-- Opening Marker --

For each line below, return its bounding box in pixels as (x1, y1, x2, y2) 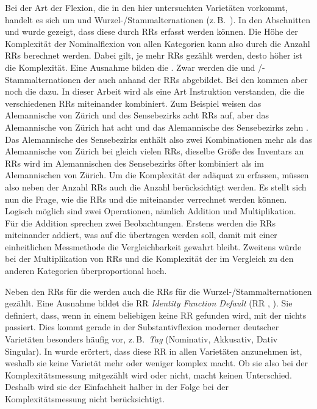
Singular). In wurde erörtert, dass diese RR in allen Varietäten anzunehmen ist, (5, 344, 302, 357)
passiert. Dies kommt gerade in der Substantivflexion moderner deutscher (5, 320, 279, 333)
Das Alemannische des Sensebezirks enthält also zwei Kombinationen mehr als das (5, 132, 312, 145)
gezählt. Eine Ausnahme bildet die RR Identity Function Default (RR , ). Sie (5, 297, 293, 309)
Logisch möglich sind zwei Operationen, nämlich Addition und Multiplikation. (5, 204, 296, 217)
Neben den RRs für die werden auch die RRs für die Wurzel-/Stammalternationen (5, 284, 312, 297)
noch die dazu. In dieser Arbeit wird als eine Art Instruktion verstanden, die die (5, 85, 305, 98)
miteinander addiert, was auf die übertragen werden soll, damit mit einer (5, 228, 277, 241)
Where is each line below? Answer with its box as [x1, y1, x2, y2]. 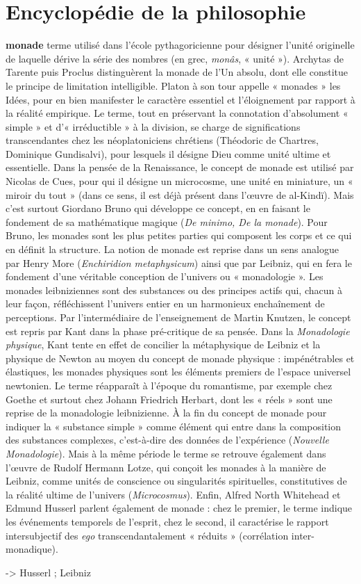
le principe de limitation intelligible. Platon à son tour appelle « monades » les [6, 78, 341, 92]
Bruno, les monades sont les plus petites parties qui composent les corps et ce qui [6, 228, 352, 243]
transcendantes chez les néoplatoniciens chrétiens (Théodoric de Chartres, [6, 133, 319, 147]
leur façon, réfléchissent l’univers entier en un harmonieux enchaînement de [6, 296, 325, 311]
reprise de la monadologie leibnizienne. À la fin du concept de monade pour [6, 405, 327, 420]
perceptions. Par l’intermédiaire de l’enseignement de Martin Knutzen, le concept [6, 310, 351, 324]
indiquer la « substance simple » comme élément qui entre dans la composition [6, 419, 342, 433]
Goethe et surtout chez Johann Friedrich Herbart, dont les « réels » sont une [6, 391, 333, 406]
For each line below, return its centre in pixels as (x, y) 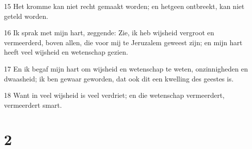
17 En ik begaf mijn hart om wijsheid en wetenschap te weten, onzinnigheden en (126, 68)
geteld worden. (26, 16)
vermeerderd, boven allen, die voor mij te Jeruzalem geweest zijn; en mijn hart (123, 42)
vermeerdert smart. (33, 105)
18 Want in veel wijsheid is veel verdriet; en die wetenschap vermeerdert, (114, 95)
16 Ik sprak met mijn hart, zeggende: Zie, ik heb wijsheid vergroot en (109, 33)
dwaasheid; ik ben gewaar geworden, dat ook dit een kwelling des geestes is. (119, 78)
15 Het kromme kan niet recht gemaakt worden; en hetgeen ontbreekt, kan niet (124, 6)
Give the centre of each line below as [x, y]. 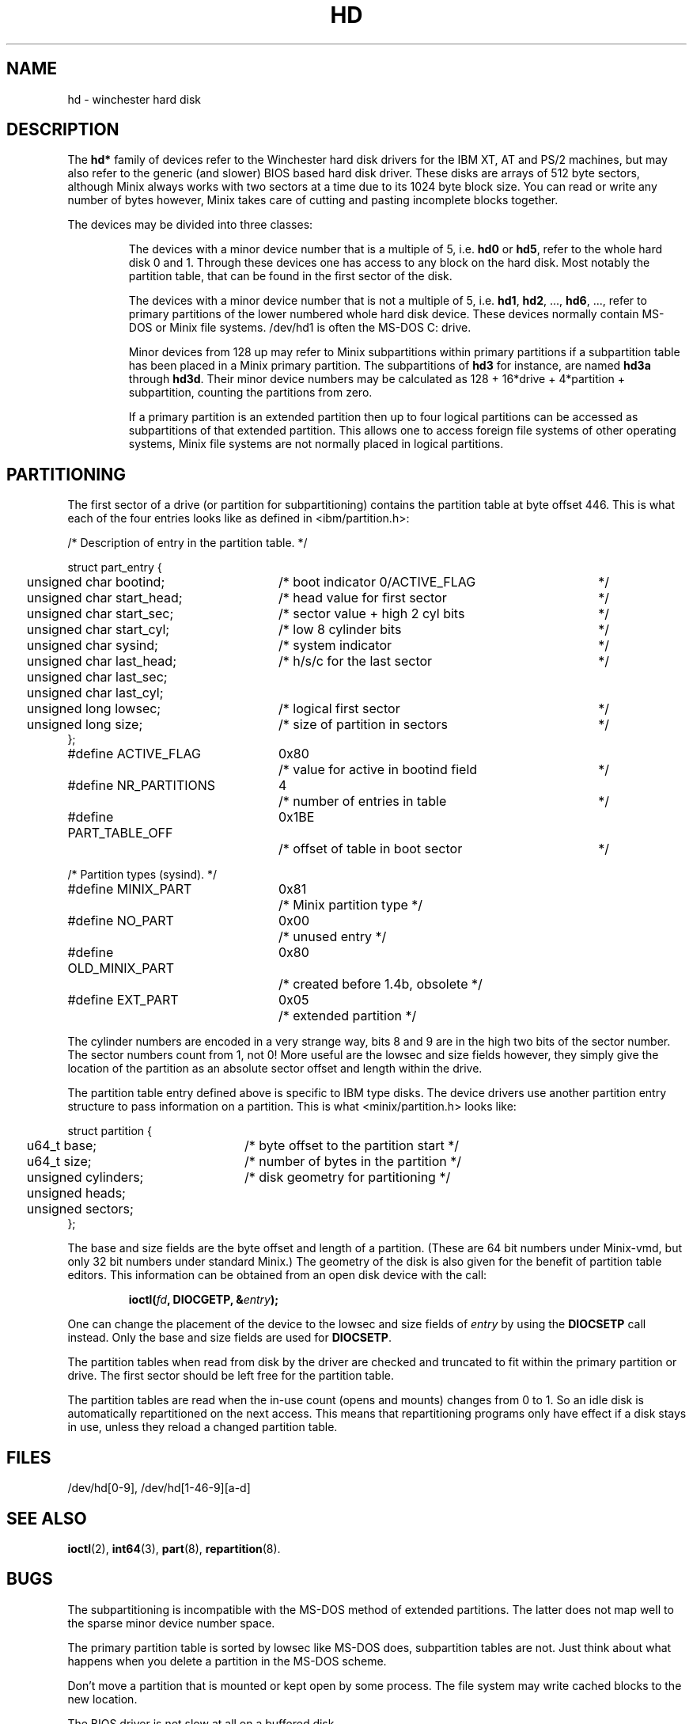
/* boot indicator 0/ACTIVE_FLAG [377, 582]
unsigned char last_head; [101, 661]
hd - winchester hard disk [134, 99]
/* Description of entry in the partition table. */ [187, 543]
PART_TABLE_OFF [120, 833]
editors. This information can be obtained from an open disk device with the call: [277, 1275]
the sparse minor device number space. [171, 1623]
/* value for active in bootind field [378, 770]
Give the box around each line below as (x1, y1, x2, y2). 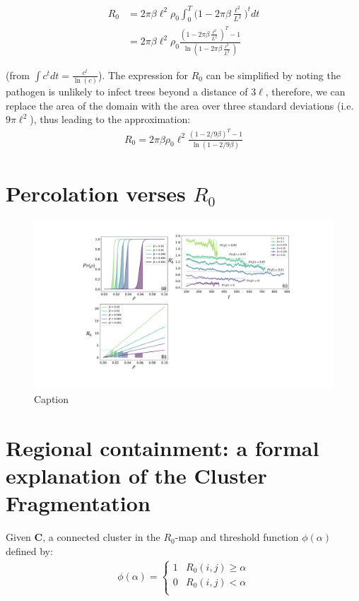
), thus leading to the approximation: (30, 112, 191, 127)
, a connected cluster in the (42, 530, 160, 544)
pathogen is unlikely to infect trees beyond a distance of (6, 83, 248, 98)
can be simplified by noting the (206, 67, 341, 82)
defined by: (6, 543, 53, 558)
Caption (34, 392, 69, 407)
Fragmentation (6, 489, 151, 518)
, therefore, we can (265, 83, 346, 98)
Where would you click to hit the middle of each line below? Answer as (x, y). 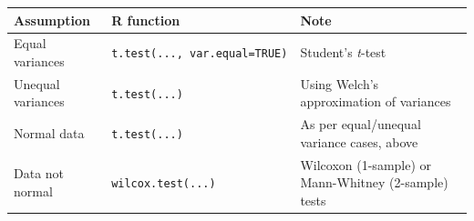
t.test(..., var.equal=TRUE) (200, 54)
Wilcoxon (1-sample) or (366, 164)
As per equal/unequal (361, 124)
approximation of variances (376, 101)
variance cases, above (359, 141)
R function (146, 20)
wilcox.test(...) (164, 184)
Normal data (49, 133)
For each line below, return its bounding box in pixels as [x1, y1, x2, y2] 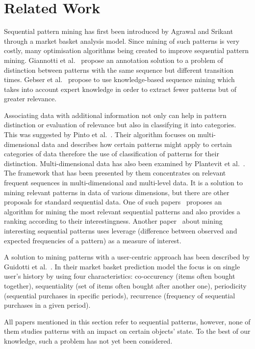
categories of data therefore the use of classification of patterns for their [4, 148, 219, 159]
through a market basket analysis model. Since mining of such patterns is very [4, 35, 240, 46]
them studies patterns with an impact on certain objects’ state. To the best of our [4, 326, 251, 336]
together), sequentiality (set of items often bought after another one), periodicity [4, 280, 247, 291]
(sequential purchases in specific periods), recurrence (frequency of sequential [4, 290, 235, 300]
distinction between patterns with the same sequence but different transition [4, 64, 233, 75]
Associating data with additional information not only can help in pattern [4, 110, 227, 120]
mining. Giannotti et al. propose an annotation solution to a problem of [4, 55, 223, 65]
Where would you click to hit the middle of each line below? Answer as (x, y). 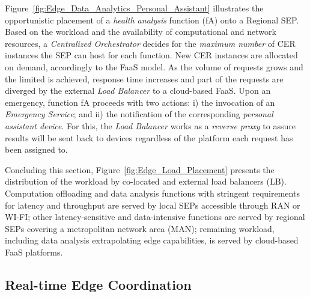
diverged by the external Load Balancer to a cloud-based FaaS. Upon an (138, 90)
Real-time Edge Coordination (98, 284)
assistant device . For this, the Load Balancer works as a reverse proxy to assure (150, 125)
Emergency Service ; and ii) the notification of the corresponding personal (139, 114)
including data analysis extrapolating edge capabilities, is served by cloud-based (152, 240)
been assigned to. (36, 149)
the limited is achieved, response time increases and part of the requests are (144, 78)
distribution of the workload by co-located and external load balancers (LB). (146, 181)
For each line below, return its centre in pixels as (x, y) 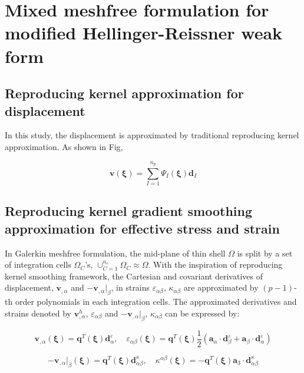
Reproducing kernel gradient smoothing (129, 211)
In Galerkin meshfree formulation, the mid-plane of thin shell (115, 253)
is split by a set (265, 253)
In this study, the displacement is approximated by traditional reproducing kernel (152, 135)
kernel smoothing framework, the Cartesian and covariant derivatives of (134, 276)
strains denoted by (38, 313)
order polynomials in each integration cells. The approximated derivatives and (156, 302)
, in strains (130, 287)
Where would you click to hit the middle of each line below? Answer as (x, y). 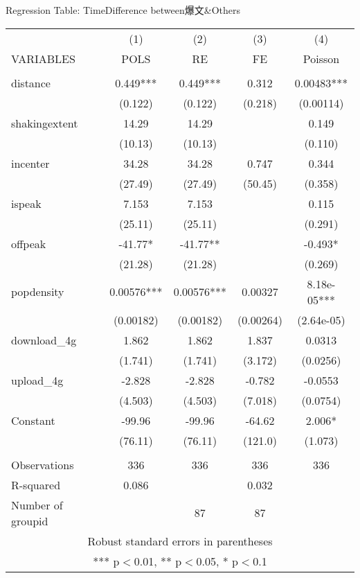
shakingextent (45, 123)
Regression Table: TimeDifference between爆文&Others (123, 10)
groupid (30, 520)
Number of (37, 505)
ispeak (26, 203)
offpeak (29, 243)
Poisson (321, 58)
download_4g (44, 340)
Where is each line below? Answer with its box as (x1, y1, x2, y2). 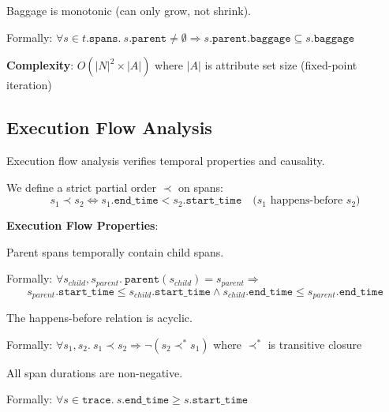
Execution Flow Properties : (6, 217, 159, 234)
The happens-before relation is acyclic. (6, 309, 193, 326)
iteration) (6, 77, 52, 93)
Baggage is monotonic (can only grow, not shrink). (6, 2, 251, 18)
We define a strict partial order (6, 178, 157, 195)
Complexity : (6, 57, 74, 73)
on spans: (178, 178, 223, 195)
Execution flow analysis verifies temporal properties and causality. (6, 152, 325, 168)
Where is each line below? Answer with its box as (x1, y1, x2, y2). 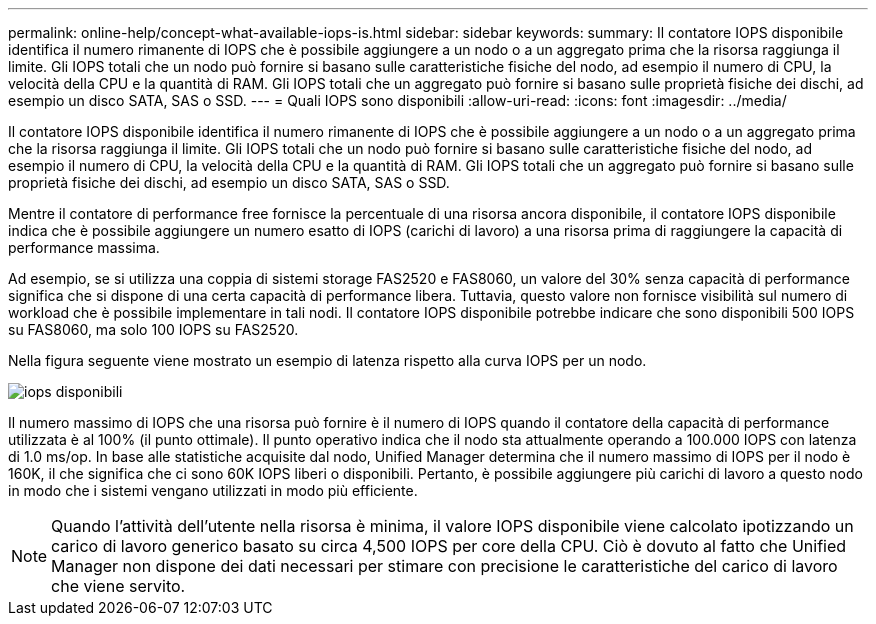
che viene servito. (51, 576, 186, 596)
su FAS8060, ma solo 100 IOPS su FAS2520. (8, 321, 299, 338)
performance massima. (8, 239, 160, 256)
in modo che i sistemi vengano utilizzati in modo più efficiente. (8, 482, 418, 499)
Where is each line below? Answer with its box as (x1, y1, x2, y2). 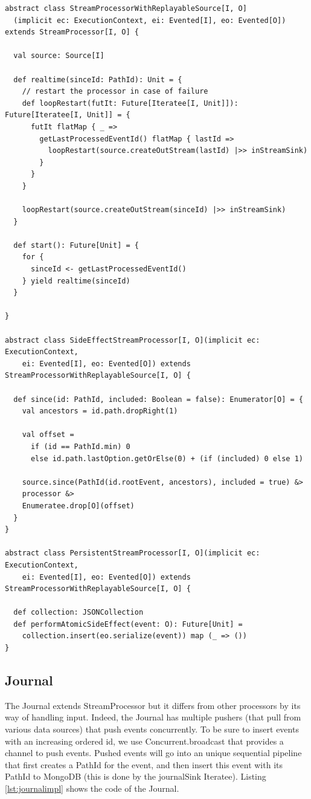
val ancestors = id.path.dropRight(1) (22, 407, 178, 416)
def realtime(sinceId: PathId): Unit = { (13, 75, 182, 84)
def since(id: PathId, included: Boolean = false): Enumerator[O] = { (13, 395, 303, 404)
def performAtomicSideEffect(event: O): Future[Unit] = (13, 619, 243, 629)
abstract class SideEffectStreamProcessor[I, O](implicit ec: (5, 335, 260, 345)
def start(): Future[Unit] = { (13, 241, 139, 250)
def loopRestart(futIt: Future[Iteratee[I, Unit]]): (22, 99, 239, 108)
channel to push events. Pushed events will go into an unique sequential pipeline (5, 746, 302, 759)
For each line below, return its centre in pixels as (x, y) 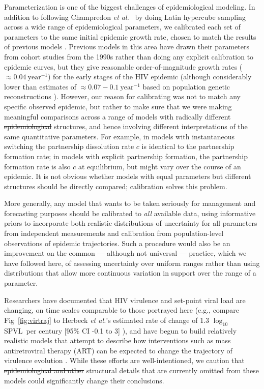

-- Closing Marker --

= What to work on =
Copy all lines from the material above that hold the word "monades".

= Exercise output =
le principe de limitation intelligible. Platon à son tour appelle « monades » les [6, 78, 341, 92]
Bruno, les monades sont les plus petites parties qui composent les corps et ce qui [6, 228, 352, 243]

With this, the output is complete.